# [GOAL OF THE EXERCISE]
Which lines of the records below contain the word "This"? Show each one.

*** INFORMATION SHOWN ***

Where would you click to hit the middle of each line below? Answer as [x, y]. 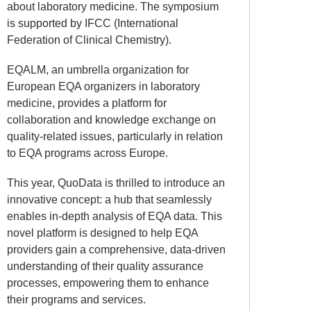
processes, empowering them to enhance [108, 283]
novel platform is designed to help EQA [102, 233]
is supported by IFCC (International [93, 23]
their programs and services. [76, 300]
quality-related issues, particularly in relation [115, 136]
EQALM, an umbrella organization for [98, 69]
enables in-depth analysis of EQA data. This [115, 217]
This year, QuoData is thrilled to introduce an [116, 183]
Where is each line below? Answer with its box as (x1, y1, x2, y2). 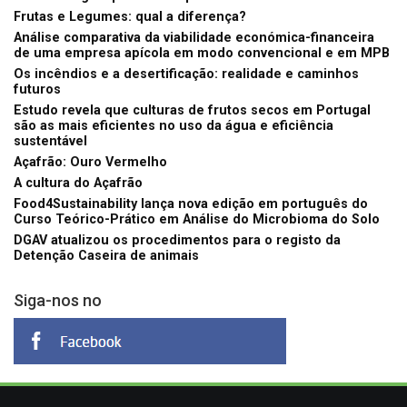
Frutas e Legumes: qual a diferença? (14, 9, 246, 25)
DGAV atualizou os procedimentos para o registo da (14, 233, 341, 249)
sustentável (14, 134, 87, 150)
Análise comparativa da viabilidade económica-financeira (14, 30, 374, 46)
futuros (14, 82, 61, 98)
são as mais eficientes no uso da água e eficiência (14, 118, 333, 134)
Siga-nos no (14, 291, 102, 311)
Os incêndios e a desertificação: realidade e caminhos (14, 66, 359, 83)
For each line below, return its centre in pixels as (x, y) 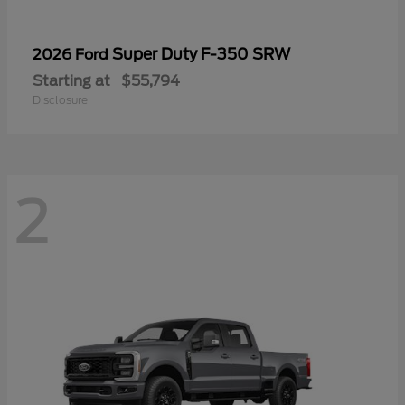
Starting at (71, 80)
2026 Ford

***
*** INFORMATION SHOWN ***

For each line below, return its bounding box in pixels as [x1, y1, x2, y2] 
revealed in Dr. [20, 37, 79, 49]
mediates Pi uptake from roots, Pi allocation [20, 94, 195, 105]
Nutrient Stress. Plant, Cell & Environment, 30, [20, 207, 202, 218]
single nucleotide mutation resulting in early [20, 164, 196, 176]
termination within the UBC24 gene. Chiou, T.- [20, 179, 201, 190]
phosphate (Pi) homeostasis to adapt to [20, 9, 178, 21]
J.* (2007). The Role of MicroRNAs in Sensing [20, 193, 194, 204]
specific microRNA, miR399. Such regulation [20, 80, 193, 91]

***
*** INFORMATION SHOWN ***

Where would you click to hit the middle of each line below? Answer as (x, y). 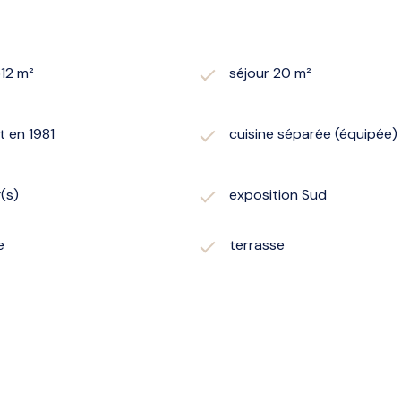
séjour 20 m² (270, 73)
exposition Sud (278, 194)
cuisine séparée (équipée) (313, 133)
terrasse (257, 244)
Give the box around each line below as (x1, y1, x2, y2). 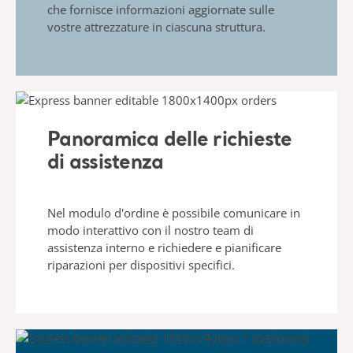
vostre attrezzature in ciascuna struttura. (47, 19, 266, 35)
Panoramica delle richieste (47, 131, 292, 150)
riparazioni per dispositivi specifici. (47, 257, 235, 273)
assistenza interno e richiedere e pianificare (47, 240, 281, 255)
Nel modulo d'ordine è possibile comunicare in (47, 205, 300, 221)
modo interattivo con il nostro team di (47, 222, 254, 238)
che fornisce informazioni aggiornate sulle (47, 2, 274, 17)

***

# [PROBLEM SOLUTION]
enables in-depth analysis of EQA data. This [115, 217]
This year, QuoData is thrilled to introduce an [116, 183]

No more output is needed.